A good alternative is use -h option for the free command to show memory and swap in 3 digit format, as close as possible:
On the line 'Memory'from the output that the command is going to show us, we will be able to see the information about the RAM in your system. Total column it will show us the total in GB of RAM. The columns shown below show the RAM your system is using and the size available for use.
The following command is the longest version of the FREE command, in which we will find the concept of inactive memory. This term is used to speak of memory in use but not allocated to any process, making it free memory for all intents and purposes:
vmstat -s -S M
May get similar results by catching the file / proc / meminfo.
Check the speed and type of RAM
Before starting it may be necessary to indicate that the type of RAM today comes in many different profiles, depending on data and transfer rates. Among them we can find DDR1, DDR2, DDR3, etc For portable devices we will find DRAM or SDRAM.

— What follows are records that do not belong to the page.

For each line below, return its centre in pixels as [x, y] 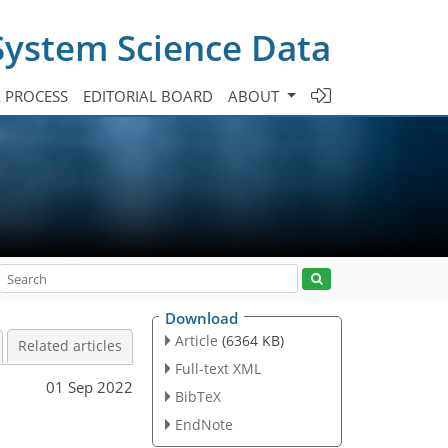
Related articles [70, 346]
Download [201, 318]
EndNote [203, 424]
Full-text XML [217, 368]
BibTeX [197, 396]
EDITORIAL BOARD [148, 95]
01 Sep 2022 [89, 386]
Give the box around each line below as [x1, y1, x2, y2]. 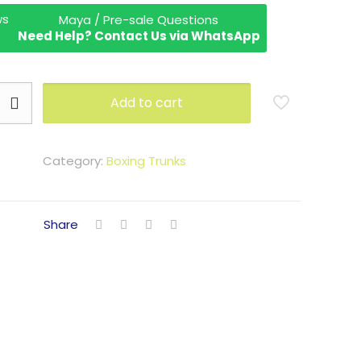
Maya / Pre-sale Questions [59, 11, 218, 28]
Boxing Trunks [106, 152, 186, 169]
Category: [43, 152, 106, 169]
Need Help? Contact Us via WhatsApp [17, 27, 260, 44]
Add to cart [110, 93, 183, 112]
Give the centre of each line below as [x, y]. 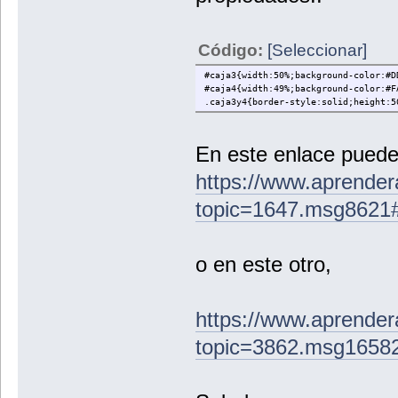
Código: [232, 50]
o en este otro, [263, 264]
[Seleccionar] [317, 50]
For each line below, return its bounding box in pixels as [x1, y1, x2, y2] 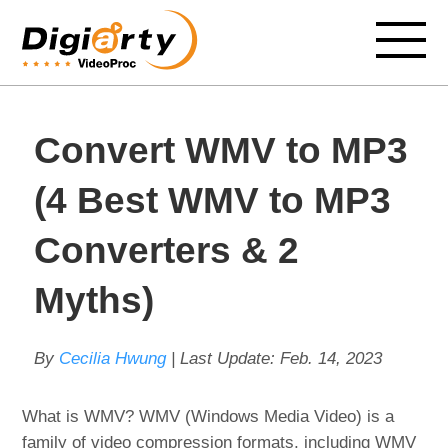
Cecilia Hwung [58, 349, 166, 368]
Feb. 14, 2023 [279, 349, 382, 368]
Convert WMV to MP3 [33, 130, 408, 171]
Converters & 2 [33, 230, 299, 271]
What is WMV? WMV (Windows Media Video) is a [22, 407, 395, 426]
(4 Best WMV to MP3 [33, 180, 391, 221]
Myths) [33, 280, 154, 321]
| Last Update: [165, 349, 280, 368]
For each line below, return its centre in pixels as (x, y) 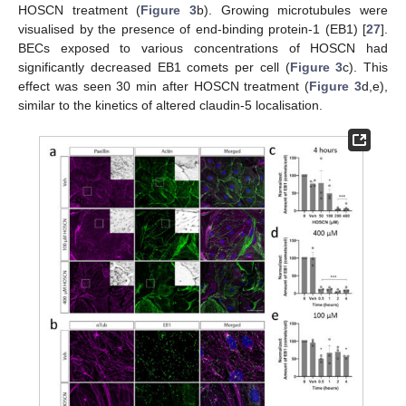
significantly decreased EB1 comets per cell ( (154, 68)
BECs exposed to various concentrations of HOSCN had (203, 48)
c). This (365, 68)
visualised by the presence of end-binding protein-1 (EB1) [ (192, 29)
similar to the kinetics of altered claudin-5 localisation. (170, 106)
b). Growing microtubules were (293, 10)
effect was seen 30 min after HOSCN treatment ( (164, 87)
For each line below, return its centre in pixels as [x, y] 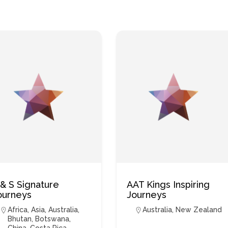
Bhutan [20, 219]
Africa [18, 210]
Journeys [147, 195]
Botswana [52, 219]
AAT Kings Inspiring [168, 184]
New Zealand [199, 210]
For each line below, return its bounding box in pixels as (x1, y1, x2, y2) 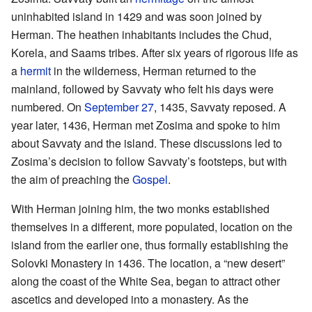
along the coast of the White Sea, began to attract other (11, 273, 280, 290)
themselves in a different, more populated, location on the (11, 219, 292, 235)
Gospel (132, 171, 168, 188)
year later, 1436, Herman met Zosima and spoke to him (11, 117, 280, 134)
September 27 (84, 99, 154, 116)
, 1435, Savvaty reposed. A (154, 99, 286, 116)
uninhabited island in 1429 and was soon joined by (11, 8, 262, 25)
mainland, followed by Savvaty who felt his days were (11, 81, 274, 97)

Regarding the speed of the RAM we will be referring to the clock cycles. A cycle refers to a single read and write session, so the speed of the RAM means how many cycles per second can be performed.

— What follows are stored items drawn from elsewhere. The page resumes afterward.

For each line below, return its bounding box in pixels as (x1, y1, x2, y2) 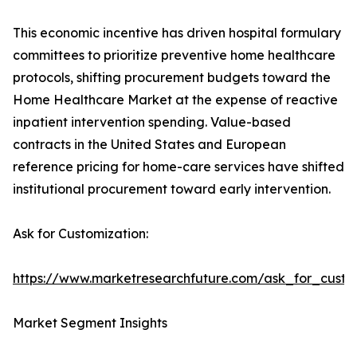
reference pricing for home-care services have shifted (13, 159, 344, 175)
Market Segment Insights (13, 315, 167, 331)
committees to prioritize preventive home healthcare (13, 47, 335, 64)
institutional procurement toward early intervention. (13, 181, 331, 198)
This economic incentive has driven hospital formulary (13, 25, 341, 41)
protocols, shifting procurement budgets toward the (13, 69, 331, 86)
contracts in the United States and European (13, 136, 286, 153)
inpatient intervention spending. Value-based (13, 114, 291, 131)
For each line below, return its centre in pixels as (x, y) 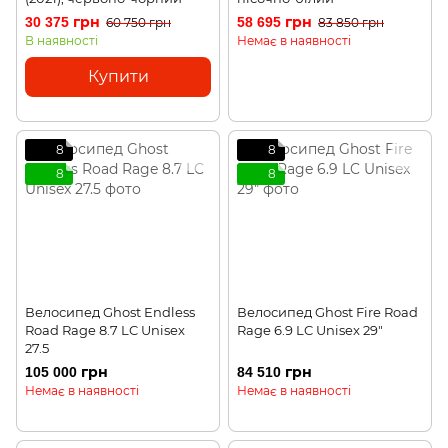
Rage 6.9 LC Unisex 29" (310, 329)
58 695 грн (274, 22)
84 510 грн (274, 372)
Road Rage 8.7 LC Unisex (105, 329)
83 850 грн (351, 23)
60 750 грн (138, 23)
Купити (118, 77)
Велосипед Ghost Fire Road (327, 311)
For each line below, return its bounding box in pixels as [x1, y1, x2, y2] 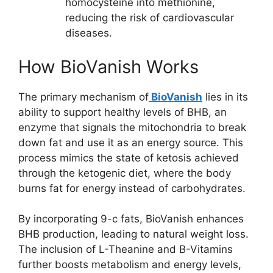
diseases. [65, 27, 112, 40]
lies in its [202, 90, 248, 103]
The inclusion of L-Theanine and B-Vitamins [18, 243, 233, 256]
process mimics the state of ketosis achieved [18, 151, 239, 164]
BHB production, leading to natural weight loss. [18, 228, 249, 241]
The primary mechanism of [18, 90, 149, 103]
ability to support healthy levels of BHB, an [18, 105, 227, 118]
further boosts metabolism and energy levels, [18, 258, 241, 271]
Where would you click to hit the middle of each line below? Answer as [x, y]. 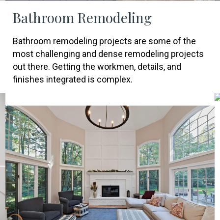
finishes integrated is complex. [72, 79]
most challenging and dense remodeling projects [108, 54]
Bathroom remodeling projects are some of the [104, 41]
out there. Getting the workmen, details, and [97, 66]

With the following command we will be able to verify the type of RAM that our equipment uses. In a terminal (Ctrl + Alt + T) we are going to write:
sudo dmidecode --type memory | less
In the command output you can locate in the field "TypeThe type of RAM or the set clock speed, which in this case is 1333 MT / s.
When you finish, press the 'keyq' to close.

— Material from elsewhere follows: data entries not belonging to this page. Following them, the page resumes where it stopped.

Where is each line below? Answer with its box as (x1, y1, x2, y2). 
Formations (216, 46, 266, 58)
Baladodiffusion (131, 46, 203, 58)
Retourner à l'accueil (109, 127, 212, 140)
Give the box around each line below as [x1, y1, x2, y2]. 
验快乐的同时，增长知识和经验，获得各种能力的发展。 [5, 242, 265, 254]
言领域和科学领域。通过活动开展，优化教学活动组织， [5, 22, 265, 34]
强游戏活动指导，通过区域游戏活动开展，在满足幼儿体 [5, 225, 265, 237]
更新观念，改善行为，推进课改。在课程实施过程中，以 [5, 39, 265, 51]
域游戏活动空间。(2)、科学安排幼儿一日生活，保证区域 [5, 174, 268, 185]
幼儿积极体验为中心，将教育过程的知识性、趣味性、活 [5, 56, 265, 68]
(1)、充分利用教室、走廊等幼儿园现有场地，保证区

Check RAM for errors using MemTester
Since RAM is a fragile device, its performance could be compromised if it suffers. For check RAM for possible errors, we will be able to use MemTester.
To install this utility on our Ubuntu system, we will have to open a terminal (Ctrl + Alt + T). Once in it, first we will update the available packages index. With this we will be able to guarantee that the latest available version of the selected software is installed in our system:
sudo apt update
Now we are going to use the following command in the same terminal to install Memtester:
sudo apt install memtester
This is the using the memtester command:
As an example we will see how through the following command they will check the 400 MB of RAM space in two iterations:
sudo memtester 400M 2
As you can see in the previous screenshot, the verification for this example has been correct.
It has to be said that this command has a limitation. It will only be able to scan the RAM up to the size of free RAM on your system. If you want to thoroughly test your RAM, the best option is Utility memtest86 + which you can find in the GRUB start menu.